Estaba en ese proceso cuando sonó el timbre. Mi madre fue a atender, me buscó y me dijo que del otro lado de la puerta estaban mis amigos del barrio invitándome a salir a jugar. La calle. El sol. Volví a ser consciente de la belleza del día, del goce de la amistad, de la promesa de la aventura y de mi reclusión en la penumbra. Hubiese podido salir tranquilamente: una lectura no se pierde, se retoma; el texto permanece idéntico y solo cambia el ánimo circunstancial del lector y el momento en que se continúa, en tanto que el rechazo de una oportunidad deja secuelas. Sin embargo, respondí a mi madre: “De­ciles que estoy leyendo”. Después de eso, tengo la impresión de que mis amigos no volvieron a invitarme nunca más a nada, pero de seguro es una impresión falsa, deducida de la sensación de pérdida que sobrevino luego de mi renuncia.

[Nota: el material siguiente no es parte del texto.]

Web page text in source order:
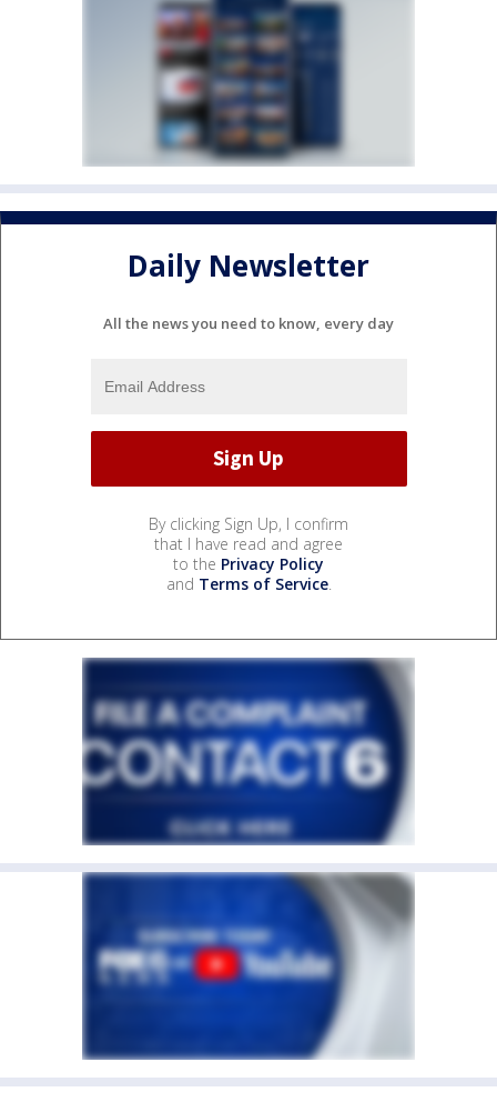
Daily Newsletter
All the news you need to know, every day
By clicking Sign Up, I confirm
that I have read and agree
to the Privacy Policy
and Terms of Service.
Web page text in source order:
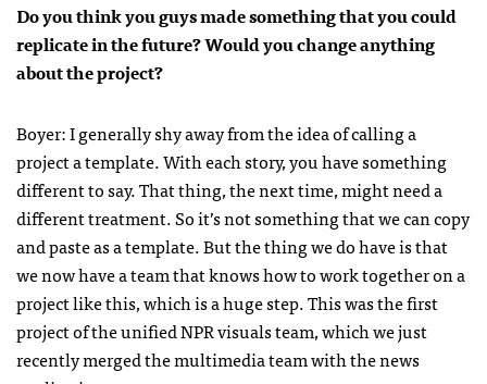
Do you think you guys made something that you could
replicate in the future? Would you change anything
about the project?
Boyer: I generally shy away from the idea of calling a
project a template. With each story, you have something
different to say. That thing, the next time, might need a
different treatment. So it’s not something that we can copy
and paste as a template. But the thing we do have is that
we now have a team that knows how to work together on a
project like this, which is a huge step. This was the first
project of the unified NPR visuals team, which we just
recently merged the multimedia team with the news
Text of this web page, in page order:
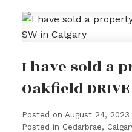
I have sold a
Oakfield
Posted on August 24, 2023
Posted in Cedarbrae,
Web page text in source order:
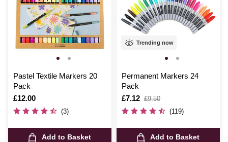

Lo que se pierde cuando uno se pierde en la lectura es un buen punto de comienzo. Lo que se gana ya lo sabemos: todos los mundos posibles. Solo que limitados a la posibilidad de que uno los perciba. Mi relato sanmartiniano es el signo que condensa la amplitud de una pérdida cuya descripción carece de sentido porque, apenas me di cuenta de que el destino de mi vida era la lectoescritura, el resto se fue por el agujero. Es decir: ya no pude aprender ni saber nada cierto. El período escolar fue una catástrofe expandida en el tiempo. De alumno correcto pasé a pésimo. Pero confundir la Meso­­­potamia con la Patagonia no me impedía saber cómo se medía en verstas el camino que llevaba a Moscú a Miguel Strogoff, el correo del zar, o los nombres de las partes de una embarcación malaya. Era un conocimiento excéntrico en relación al propósito educativo promedio. Aprendí lo imprescindible para vivir (en realidad, mucho menos), pero me las arreglé para encontrar lo necesario para escribir. De hecho, hay ciertas zonas de algunas de mis novelas que demandan saberes específicos que en su momento busco y creo haber incorporado definitivamente una vez que terminé el libro, y que se desvanecen una vez que paso a otro. Es un saber instrumental, no memorioso, que siempre me deja un regusto melancólico: la sensación de que si hubiese sido un buen alumno, si alguna vez hubiese aprendido de verdad algo, si hubiera aprendido al menos a estudiar, eso me habría servido para convertirme en un mejor escritor. Pero también tengo la sospecha contraria: el saber anticipado disipa la curiosidad de la escritura, que se alimenta de la lógica del desconocimiento y de la experiencia del descubrimiento, un placer muy superior al que proporcionan todas las formas de aprendizaje.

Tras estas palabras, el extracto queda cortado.